Cuban defector, Jose Abreu, will be one of the top free agents in a very thin market this off-season. For the Mets, the slugging first baseman might be the best fit of all, costs considered.
We briefly discussed Abreu yesterday, and it’s a topic that will likely become exhausted by November. Writes Joe D at his MetsMinors.Net site:
“While posting some of the most prodigious offensive numbers in Cuba over the last four years, even more impressive than Yasiel Puig, Abreu is just now about to enter his prime production years. His potent righthanded bat would be in the middle of any major league lineup and nobody questions that. His impact on the game will be immediate and immense.”
Of course, for those of us who lived through Kaz Matsui and any number of other disappointments, we know there are no sure things when it comes to players unproven in MLB. There will always be risk, always be busts. In this case, there’s also huge upside.

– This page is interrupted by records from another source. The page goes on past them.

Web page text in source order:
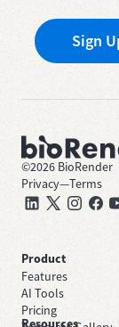
Sign
©2026 BioRender
Privacy—Terms
Product
Features
AI Tools
Pricing
Resources
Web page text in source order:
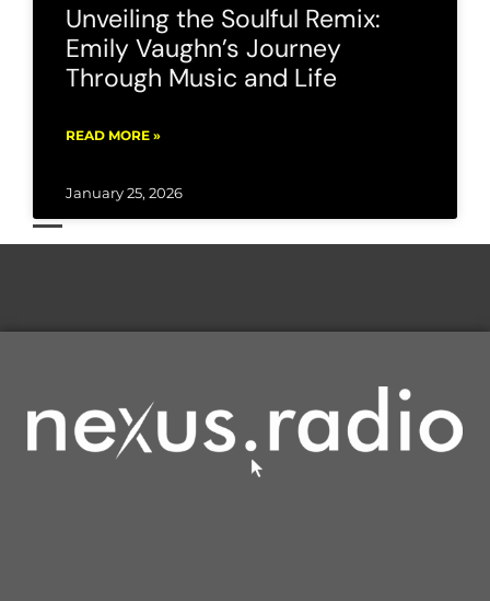
Unveiling the Soulful Remix:
Emily Vaughn’s Journey
Through Music and Life
READ MORE »
January 25, 2026
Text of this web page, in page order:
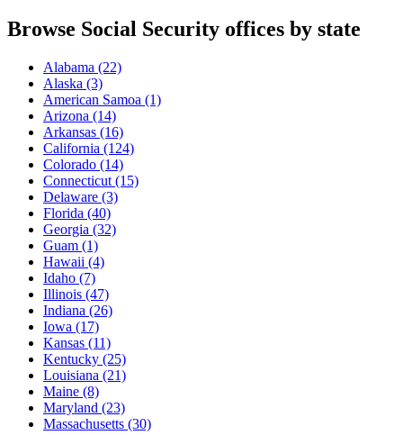
Browse Social Security offices by state
Alabama (22)
Alaska (3)
American Samoa (1)
Arizona (14)
Arkansas (16)
California (124)
Colorado (14)
Connecticut (15)
Delaware (3)
Florida (40)
Georgia (32)
Guam (1)
Hawaii (4)
Idaho (7)
Illinois (47)
Indiana (26)
Iowa (17)
Kansas (11)
Kentucky (25)
Louisiana (21)
Maine (8)
Maryland (23)
Massachusetts (30)
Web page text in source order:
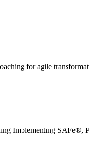
for agile
Implementing SAFe®,
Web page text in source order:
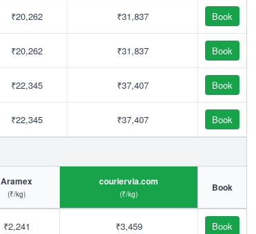
₹20,262 ₹31,837 Book
₹20,262 ₹31,837 Book
₹22,345 ₹37,407 Book
₹22,345 ₹37,407 Book
Aramex
(₹/kg)
couriervia.com
(₹/kg)
Book
₹2,241 ₹3,459 Book
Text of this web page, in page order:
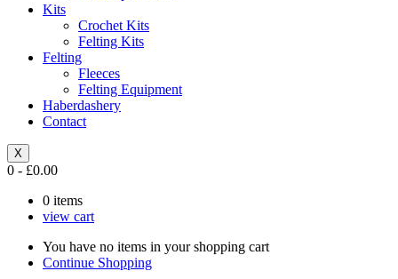
Kits
Crochet Kits
Felting Kits
Felting
Fleeces
Felting Equipment
Haberdashery
Contact
X
0 - £0.00
0 items
view cart
You have no items in your shopping cart
Continue Shopping
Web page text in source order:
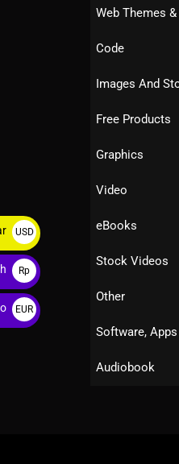
Web Themes
Code
Images And
Free Products
Graphics
Video
eBooks
Stock Videos
Other
Software,
Audiobook
USD
$
Rp
EUR
€

So what do you think, Mike? Interested in adding a big bat to the middle of the lineup, while solving the first base problem in the process? Does the notion of not trading some of our young pitching appeal to you? Matthew Pouliet at Hardball Talk suspects the contract could ultimately exceed $80 million. It’s only money, right?
Although you joke, one interesting facet of signing Abreu is that it is only money. No need to trade any players, or even forfeit a draft pick. Considering the team’s posture during the Bourn negotiation, this should increase our interest.
As we’ve seen, these pitching prospects go down like flies. It’s not like the organization has that many to spare.
I’m not heading down a new road here, so here I go again. Signing Abreu would be a signal to the fan base that the ownership is serious about winning and that they are solvent. It has been years since either of those things have been clear. We hear nonsense about how winning a few more games the rest of the way will invigorate that same fan base. You want to invigorate the fans, make a committed move. Considering our market, how low our payroll has dropped, and our need for a player like this, it’s sad how hard this gets looked at. You mention the bad signing of Kaz Matsui. Yes, sure, that did not work out, the money was virtually a waste. But so what? Stuff happens. We signed Kaz to a three-year deal after the 2003 season and that move killed us so bad we had our only Division win this century, in 2006. We took our losses on Kaz and moved on, as a solvent business does when it has an individual problem. Eventually every move can’t be do-or-die, because you die from the inactivity the associated fear creates. It does not have to be this guy, but soon, very soon, it needs to be a guy. Otherwise the Wilpons should just sell already, before I have to go find them in the parking lot. I’ve done it before.
Of course, neither of us believe the Mets will do it.
I haven’t seen anyone who thinks we will be involved.
Following the seasons put up by Yasiel Puig and Yoenis Cespedes, I have to compliment Mr. Abreu on his timing. He’s primed for a monster payday with a lot of big spenders bellying up to the table. Teams that want to win. Hard to imagine Sandy Alderson having the stomach for that. Alderson is all about risk management. He likes the safe, three-yard pass, not the long bomb. There’s also a bit of a prude in him, a snobbery similar to Joe McIlvaine’s old disdain for free agency. “Checkbook baseball,” Joe sneered (and Steinbrenner’s Yankees proceeded to take back the city of New York).
A lot has been written about the Bay/Santana money coming off the books, but $45 million isn’t what it used to be. They might as well take the old contract, cross out Santana’s name, and write in “Matt Harvey.” Soon enough, with Harvey and Wright, that’s 50% of a $90 million payroll. The New York Mets can’t continue to be outspent by the likes of the Orioles, Braves, Reds, Brewers, Nationals, Blue Jays, DiamondBacks, etc. Meanwhile, revenues are down. It’s time to jump-start the franchise . . . or get out.
The New York Mets are a business that receives major subsidies from the City of New York. Whether I agree with that or not, it is fact. A baseball team is also not like McDonald’s, where Burger King is a flat-out competitor. All major league teams are one consortium, and they need each other to profit.
For the people of New York and major league baseball to allow the Wilpons to have three or four years to rebound from Madoff was very generous. Time’s up, they either need to start running this team like the big-market team it is or get the hell out of here already. We know Selig loves Fred, but Bud’s bosses have to be getting sick of this. The Mets being like this is costing every team in baseball real money.
If the Wilpons cannot run this team properly, they need to sell it. There will not be a shortage of buyers. If they were to sell this team, people would never think about our payroll again.
Nobody in their right mind would buy the Mets and run it on the cheap. It’s like buying the worst house in a beautiful neighborhood. The first thing you do is laugh at the dumb previous owner. The second thing you do is invest in the property. Just ask the Dodgers. And one of their investments was in Yasiel Puig, and it is paying off handsomely.